Living donation provides a curative treatment option for patients with HCC cirrhosis, particularly if a patient is not offered a donor organ by Eurotransplant. This can be due to low labMELD or a tumor burden above the Milan criteria, even if it has benign tumor biology. There are only a few reports on successful ABOi LDLT for patients with HCCs outside Milan criteria . Because of a high early recurrence rate of 57% in the first year after ABOi LDLT, Lee et al.  recommended not to treat HCC patients with ABOi LDLT. In our series, we transplanted 4 HCC patients (1 outside, 3 inside Milan criteria). The ‘outside’ patient developed pulmonary metastases within 1 year after ABOi LDLT.
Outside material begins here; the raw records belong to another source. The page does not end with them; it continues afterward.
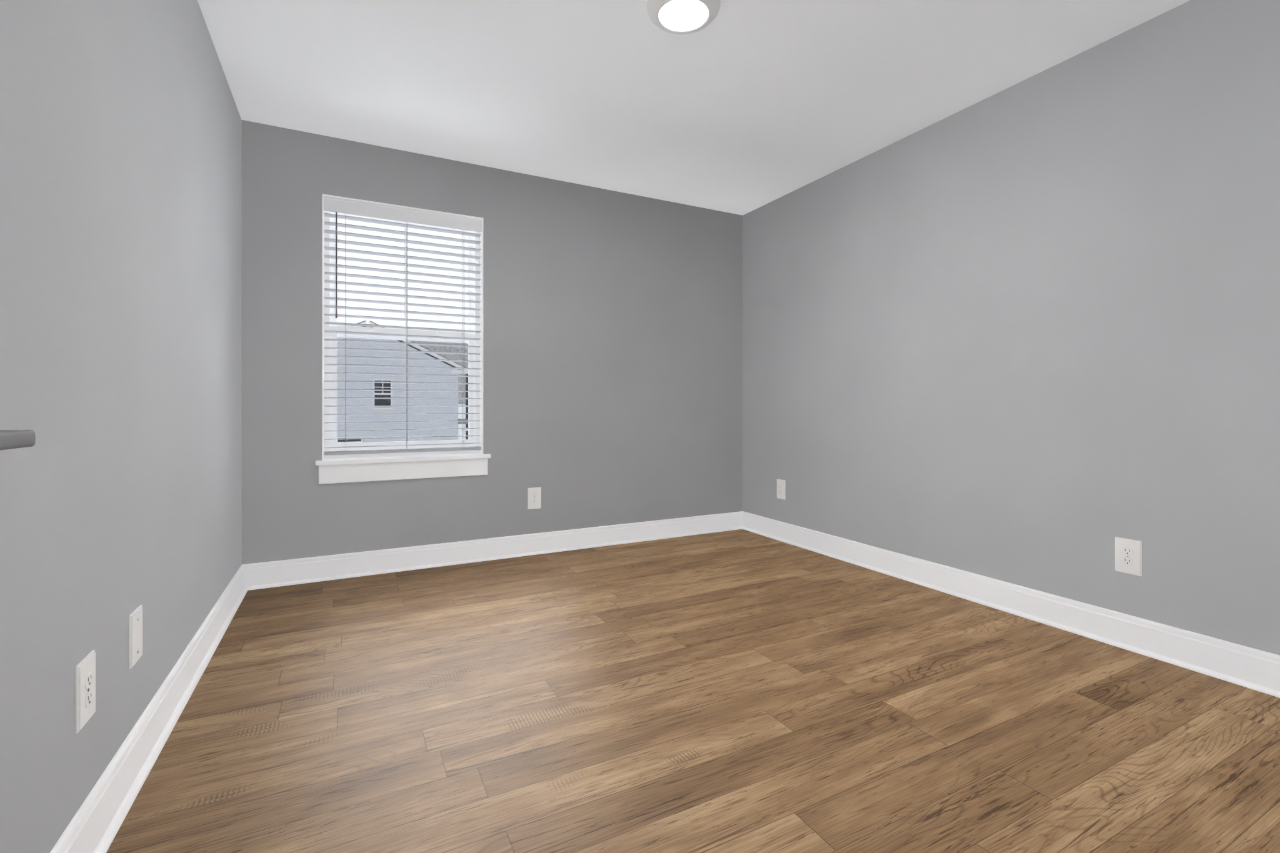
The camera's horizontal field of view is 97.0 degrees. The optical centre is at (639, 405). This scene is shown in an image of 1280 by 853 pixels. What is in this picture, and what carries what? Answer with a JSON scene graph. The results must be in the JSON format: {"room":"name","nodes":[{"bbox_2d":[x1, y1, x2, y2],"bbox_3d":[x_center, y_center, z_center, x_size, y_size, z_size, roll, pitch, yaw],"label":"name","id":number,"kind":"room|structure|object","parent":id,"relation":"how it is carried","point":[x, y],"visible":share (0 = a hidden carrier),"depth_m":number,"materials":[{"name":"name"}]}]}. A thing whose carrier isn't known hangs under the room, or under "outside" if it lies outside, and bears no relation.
{"room":"empty bedroom","nodes":[
{"label":"empty bedroom","id":0,"kind":"room"},
{"bbox_2d":[0,429,35,449],"bbox_3d":[-0.736,0.040,0.628,0.064,0.066,0.151,0,0,-27],"label":"door lever","id":1,"kind":"object","parent":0,"point":[9,439],"depth_m":0.65,"materials":[{"name":"silver metal"}]},
{"bbox_2d":[0,0,241,852],"bbox_3d":[-1.245,-0.263,1.193,0.140,2.440,4.142,0,0,-27],"label":"wall","id":2,"kind":"structure","parent":0,"point":[120,120],"depth_m":1.28,"materials":[{"name":"grey paint"}]},
{"bbox_2d":[75,650,95,733],"bbox_3d":[-1.158,0.597,1.186,0.009,0.136,0.086,0,0,-27],"label":"outlet","id":3,"kind":"object","parent":2,"relation":"attached to","point":[85,669],"visible":1,"depth_m":1.17,"materials":[{"name":"white plastic"}]},
{"bbox_2d":[129,605,142,669],"bbox_3d":[-1.303,0.598,1.466,0.008,0.136,0.086,0,0,-27],"label":"outlet plate","id":4,"kind":"object","parent":2,"relation":"attached to","point":[135,617],"visible":1,"depth_m":1.45,"materials":[{"name":"white plastic"}]},
{"bbox_2d":[50,565,247,852],"bbox_3d":[-1.169,0.892,1.232,0.030,0.130,3.862,0,0,-27],"label":"baseboard","id":5,"kind":"structure","parent":2,"relation":"attached to","point":[95,825],"depth_m":1.49,"materials":[{"name":"white wood"}]},
{"bbox_2d":[241,120,742,564],"bbox_3d":[-0.665,-0.263,3.743,3.229,2.440,0.140,0,0,-27],"label":"wall","id":6,"kind":"structure","parent":0,"point":[612,320],"depth_m":3.64,"materials":[{"name":"grey paint"}]},
{"bbox_2d":[321,193,483,460],"bbox_3d":[-1.389,-0.429,3.369,0.872,1.463,0.137,0,0,-27],"label":"window","id":7,"kind":"structure","parent":6,"relation":"in","point":[330,369],"depth_m":3.33,"materials":[{"name":"white plastic"}]},
{"bbox_2d":[323,195,481,455],"bbox_3d":[-1.373,-0.438,3.338,0.856,1.430,0.067,0,0,-27],"label":"window blind","id":8,"kind":"object","parent":7,"relation":"attached to","point":[334,204],"visible":1,"depth_m":3.33,"materials":[{"name":"white plastic"}]},
{"bbox_2d":[335,211,337,318],"bbox_3d":[-1.681,-0.776,3.136,0.010,0.587,0.010,0,0,-27],"label":"blind wand","id":9,"kind":"object","parent":8,"relation":"hanging from","point":[336,213],"depth_m":3.13,"materials":[{"name":"white plastic"}]},
{"bbox_2d":[315,453,490,484],"bbox_3d":[-1.361,0.366,3.327,0.942,0.128,0.102,0,0,-27],"label":"window stool","id":10,"kind":"structure","parent":6,"relation":"attached to","point":[350,470],"depth_m":3.27,"materials":[{"name":"white wood"}]},
{"bbox_2d":[241,511,742,590],"bbox_3d":[-0.626,0.892,3.668,3.229,0.130,0.030,0,0,-27],"label":"baseboard","id":11,"kind":"structure","parent":6,"relation":"attached to","point":[259,575],"depth_m":3.45,"materials":[{"name":"white wood"}]},
{"bbox_2d":[528,487,541,509],"bbox_3d":[-0.680,0.600,3.652,0.086,0.136,0.009,0,0,-27],"label":"outlet","id":12,"kind":"object","parent":6,"relation":"attached to","point":[534,494],"visible":1,"depth_m":3.65,"materials":[{"name":"white plastic"}]},
{"bbox_2d":[106,529,1279,852],"bbox_3d":[0.252,1.018,1.965,3.509,0.120,4.142,0,0,-27],"label":"floor","id":13,"kind":"structure","parent":0,"point":[739,690],"depth_m":1.71,"materials":[{"name":"brown wood"}]},
{"bbox_2d":[197,0,1189,215],"bbox_3d":[0.252,-1.542,1.965,3.509,0.120,4.142,0,0,-27],"label":"ceiling","id":14,"kind":"structure","parent":0,"point":[740,112],"depth_m":2.54,"materials":[{"name":"white paint"}]},
{"bbox_2d":[646,0,720,34],"bbox_3d":[0.161,-1.462,2.097,0.272,0.041,0.272,0,0,-27],"label":"ceiling light","id":15,"kind":"object","parent":14,"relation":"attached to","point":[678,17],"depth_m":2.10,"materials":[{"name":"white plastic"}]},
{"bbox_2d":[742,0,1279,655],"bbox_3d":[1.749,-0.263,2.738,0.140,2.440,4.142,0,0,-27],"label":"wall","id":16,"kind":"structure","parent":0,"point":[1035,327],"depth_m":2.46,"materials":[{"name":"grey paint"}]},
{"bbox_2d":[776,479,785,499],"bbox_3d":[1.000,0.598,4.026,0.009,0.136,0.086,0,0,-27],"label":"outlet","id":17,"kind":"object","parent":16,"relation":"attached to","point":[780,484],"visible":1,"depth_m":4.02,"materials":[{"name":"white plastic"}]},
{"bbox_2d":[741,511,1279,698],"bbox_3d":[1.673,0.892,2.699,0.030,0.130,3.862,0,0,-27],"label":"baseboard","id":18,"kind":"structure","parent":16,"relation":"attached to","point":[1253,669],"depth_m":2.42,"materials":[{"name":"white wood"}]},
{"bbox_2d":[1115,536,1141,576],"bbox_3d":[1.925,0.597,2.235,0.009,0.136,0.086,0,0,-27],"label":"outlet","id":19,"kind":"object","parent":16,"relation":"attached to","point":[1128,552],"visible":1,"depth_m":2.23,"materials":[{"name":"white plastic"}]},
{"label":"outside","id":20,"kind":"structure","parent":0,"visible":0},
{"bbox_2d":[331,320,468,459],"bbox_3d":[-7.293,0.932,22.991,13.872,8.050,6.450,0,0,-27],"label":"house","id":21,"kind":"structure","parent":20,"point":[356,369],"depth_m":19.37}
]}
Anti-CD20 treatment is a known option and possibly influences antibody rebound after transplantation. ABOi LDLT without anti-CD20 administration is possible as well, if the primary disease's escalation or severe side effects are feared. In our facility, we have combined PTP and quadruple drug immunosuppression. However, 5 of 6 patients are still in hold of their first transplanted organ after 3 years.
In this study, patients with HCC and a TRR below TI were at high risk for arterial thrombosis and graft loss. These patients should be cancelled for further scheduling.
It remains questionable how transplant risks for HCC patients are to be lowered and how immunosuppression and PTP can be adjusted to overcome the strong rebound prior to transplantation.
The authors declare no conflict of interest.